1. Clinton never felt it was the US' job to "liberate" Iraq. And he could have been right - but he never, ever felt the US was threatened by Iraq to the point that invasion was considered.

2. The Arab world was not interested in taking over this job, and the US was not interested in trusting them to do it.

3. I explained all that. Buying time? Probably not - IMHO it was a power struggle against the West he just wanted to win, like a 3 year old arguing over eating their dinner. Definitely the idea of him having some wonder weapons would help other local nations be dissuaded from trying to take over his oil fields. Since he didn't really have an army left, it was kind of his only option that made sense.

But Clinton did offer support for the attack once it occurred, and blamed much of the problem on Russia and France's threatened veto of UN resolution.

Russia and France opposed this resolution and said they would veto it, because inspections are proceeding, weapons are being destroyed and there is therefore no need for a force ultimatum. Essentially they have decided Iraq presents no threat even if it never disarms, at least as long as inspectors are there.
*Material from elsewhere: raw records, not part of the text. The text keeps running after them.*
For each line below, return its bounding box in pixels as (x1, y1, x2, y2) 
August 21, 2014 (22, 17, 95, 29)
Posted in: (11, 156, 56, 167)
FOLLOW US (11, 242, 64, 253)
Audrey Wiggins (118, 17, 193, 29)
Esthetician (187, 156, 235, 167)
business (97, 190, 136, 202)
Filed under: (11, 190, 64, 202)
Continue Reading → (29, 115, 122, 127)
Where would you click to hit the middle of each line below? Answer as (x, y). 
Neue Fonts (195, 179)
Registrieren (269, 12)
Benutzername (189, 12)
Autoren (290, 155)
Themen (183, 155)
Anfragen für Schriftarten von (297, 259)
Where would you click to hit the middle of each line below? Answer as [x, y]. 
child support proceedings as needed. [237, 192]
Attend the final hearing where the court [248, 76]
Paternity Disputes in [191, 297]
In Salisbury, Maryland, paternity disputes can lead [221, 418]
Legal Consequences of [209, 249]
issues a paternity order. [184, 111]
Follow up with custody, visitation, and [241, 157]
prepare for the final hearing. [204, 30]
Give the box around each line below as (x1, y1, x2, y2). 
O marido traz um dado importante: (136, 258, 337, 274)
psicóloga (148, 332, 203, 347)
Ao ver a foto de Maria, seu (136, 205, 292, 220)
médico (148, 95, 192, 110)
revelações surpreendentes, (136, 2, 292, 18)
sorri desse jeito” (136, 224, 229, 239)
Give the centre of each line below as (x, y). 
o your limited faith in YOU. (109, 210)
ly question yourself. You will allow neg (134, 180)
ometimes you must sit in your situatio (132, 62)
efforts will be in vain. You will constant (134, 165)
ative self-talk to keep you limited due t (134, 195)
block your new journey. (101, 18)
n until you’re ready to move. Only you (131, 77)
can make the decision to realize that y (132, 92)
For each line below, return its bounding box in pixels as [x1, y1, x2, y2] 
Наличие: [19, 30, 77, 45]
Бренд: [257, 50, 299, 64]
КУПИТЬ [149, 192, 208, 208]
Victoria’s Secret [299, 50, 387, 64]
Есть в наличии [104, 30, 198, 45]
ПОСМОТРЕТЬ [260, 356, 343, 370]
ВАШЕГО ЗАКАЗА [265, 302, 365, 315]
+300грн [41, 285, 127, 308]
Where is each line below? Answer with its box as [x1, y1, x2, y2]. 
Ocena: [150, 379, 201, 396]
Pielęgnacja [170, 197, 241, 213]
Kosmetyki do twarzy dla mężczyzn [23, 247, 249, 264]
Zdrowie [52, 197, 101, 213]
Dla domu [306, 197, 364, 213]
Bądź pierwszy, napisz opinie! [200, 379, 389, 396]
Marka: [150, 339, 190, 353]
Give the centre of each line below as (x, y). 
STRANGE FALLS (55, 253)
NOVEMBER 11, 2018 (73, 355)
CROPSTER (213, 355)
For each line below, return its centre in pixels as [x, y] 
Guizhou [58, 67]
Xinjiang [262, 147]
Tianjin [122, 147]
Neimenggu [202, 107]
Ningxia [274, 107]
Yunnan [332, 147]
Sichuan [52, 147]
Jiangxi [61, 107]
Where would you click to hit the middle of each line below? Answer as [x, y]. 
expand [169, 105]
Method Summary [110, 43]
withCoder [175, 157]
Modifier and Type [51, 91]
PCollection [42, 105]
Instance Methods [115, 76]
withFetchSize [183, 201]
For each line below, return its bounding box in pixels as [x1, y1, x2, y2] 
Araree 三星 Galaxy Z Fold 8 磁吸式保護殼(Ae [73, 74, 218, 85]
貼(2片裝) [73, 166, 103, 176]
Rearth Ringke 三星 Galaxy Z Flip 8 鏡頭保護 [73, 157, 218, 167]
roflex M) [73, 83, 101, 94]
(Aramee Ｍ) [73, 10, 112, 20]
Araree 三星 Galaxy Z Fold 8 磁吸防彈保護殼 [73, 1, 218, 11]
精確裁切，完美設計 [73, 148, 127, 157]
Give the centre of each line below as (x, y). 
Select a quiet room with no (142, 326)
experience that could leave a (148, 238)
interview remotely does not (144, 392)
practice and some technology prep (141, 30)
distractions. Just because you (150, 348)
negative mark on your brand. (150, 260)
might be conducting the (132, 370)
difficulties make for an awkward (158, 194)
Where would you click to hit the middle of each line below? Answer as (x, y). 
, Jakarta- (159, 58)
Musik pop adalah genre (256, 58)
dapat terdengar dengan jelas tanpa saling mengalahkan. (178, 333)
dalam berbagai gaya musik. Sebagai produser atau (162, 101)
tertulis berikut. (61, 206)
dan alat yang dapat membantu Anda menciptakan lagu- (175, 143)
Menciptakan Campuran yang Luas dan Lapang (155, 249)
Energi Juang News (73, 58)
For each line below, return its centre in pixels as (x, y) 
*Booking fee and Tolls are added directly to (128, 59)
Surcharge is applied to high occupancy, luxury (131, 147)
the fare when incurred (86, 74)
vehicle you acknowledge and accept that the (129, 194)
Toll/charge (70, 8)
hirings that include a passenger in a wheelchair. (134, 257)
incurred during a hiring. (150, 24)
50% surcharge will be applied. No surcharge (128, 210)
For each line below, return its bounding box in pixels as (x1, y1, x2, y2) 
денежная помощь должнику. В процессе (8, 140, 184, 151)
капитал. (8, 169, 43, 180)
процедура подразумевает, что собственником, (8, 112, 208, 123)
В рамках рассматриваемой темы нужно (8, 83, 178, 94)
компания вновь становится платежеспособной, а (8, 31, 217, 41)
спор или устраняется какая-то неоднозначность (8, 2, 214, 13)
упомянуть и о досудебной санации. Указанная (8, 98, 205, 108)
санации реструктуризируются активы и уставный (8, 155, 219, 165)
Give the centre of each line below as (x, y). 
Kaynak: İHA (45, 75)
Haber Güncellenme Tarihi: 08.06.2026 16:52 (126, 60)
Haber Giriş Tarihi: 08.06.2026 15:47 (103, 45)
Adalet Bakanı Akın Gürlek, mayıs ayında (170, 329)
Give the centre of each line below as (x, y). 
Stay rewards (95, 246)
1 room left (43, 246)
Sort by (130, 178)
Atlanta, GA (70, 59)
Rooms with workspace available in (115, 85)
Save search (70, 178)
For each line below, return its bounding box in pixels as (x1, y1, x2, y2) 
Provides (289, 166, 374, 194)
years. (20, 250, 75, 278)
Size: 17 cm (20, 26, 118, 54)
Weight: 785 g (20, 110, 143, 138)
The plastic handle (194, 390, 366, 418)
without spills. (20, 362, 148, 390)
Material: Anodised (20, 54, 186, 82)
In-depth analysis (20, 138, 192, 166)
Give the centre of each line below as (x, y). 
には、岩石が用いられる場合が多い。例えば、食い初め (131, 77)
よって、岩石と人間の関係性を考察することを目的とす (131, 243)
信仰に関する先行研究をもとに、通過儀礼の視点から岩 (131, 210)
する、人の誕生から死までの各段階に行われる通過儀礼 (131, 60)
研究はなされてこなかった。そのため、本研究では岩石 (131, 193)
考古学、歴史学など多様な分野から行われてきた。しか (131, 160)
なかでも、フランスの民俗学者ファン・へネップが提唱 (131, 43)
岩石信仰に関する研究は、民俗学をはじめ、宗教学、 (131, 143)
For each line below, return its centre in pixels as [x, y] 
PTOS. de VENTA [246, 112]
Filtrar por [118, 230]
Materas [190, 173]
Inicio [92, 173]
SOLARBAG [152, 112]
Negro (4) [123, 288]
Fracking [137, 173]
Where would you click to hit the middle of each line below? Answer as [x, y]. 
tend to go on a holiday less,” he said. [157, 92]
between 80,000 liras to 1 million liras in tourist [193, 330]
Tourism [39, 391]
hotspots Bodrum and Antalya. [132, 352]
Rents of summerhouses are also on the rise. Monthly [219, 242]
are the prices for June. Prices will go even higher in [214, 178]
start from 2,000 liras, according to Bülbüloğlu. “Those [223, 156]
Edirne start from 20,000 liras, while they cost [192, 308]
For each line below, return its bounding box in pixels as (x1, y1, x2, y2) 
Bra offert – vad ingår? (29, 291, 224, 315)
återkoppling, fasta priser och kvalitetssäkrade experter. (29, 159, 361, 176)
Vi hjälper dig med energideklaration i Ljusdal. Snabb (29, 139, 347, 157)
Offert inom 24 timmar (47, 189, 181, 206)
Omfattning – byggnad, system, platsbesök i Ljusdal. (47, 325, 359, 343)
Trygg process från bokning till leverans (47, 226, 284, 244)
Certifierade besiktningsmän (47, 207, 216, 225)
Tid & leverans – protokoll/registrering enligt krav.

The veto threat did not help the diplomacy. It's too bad, because if a majority of the security council had adopted the Blair approach, Saddam would have had no room for further evasion and he still might have disarmed without invasion and bloodshed. Now, it appears that force will be used to disarm and depose him.

A s Blair has said, in war there will be civilian was well as military casualties. There is, too, as both Britain and America agree, some risk of Saddam using or transferring his weapons to terrorists. There is as well the possibility that more angry young Muslims can be recruited to terrorism. But if we leave Iraq with chemical and biological weapons, after 12 years of defiance, there is a considerable risk that one day these weapons will fall into the wrong hands and put many more lives at risk than will be lost in overthrowing Saddam.

I wish that Russia and France had supported Blair's resolution. Then, Hans Blix and his inspectors would have been given more time and supprt for their work. But that's not where we are. Blair is in a position not of his own making, because Iraq and other nations were unwilling to follow the logic of 1441.

In the post-cold war world, America and Britain have been in tough positions before: in 1998, when others wanted to lift sanctions on Iraq and we said no; in 1999 when we went into Kosovo to stop ethnic cleansing. In each case, there were voices of dissent. But the British-American partnership and the progress of the world were preserved. Now in another difficult spot, Prime Minister Blair will have to do what he believes to be right. I trust him to do that and hope that Labor MPs and the British people will too.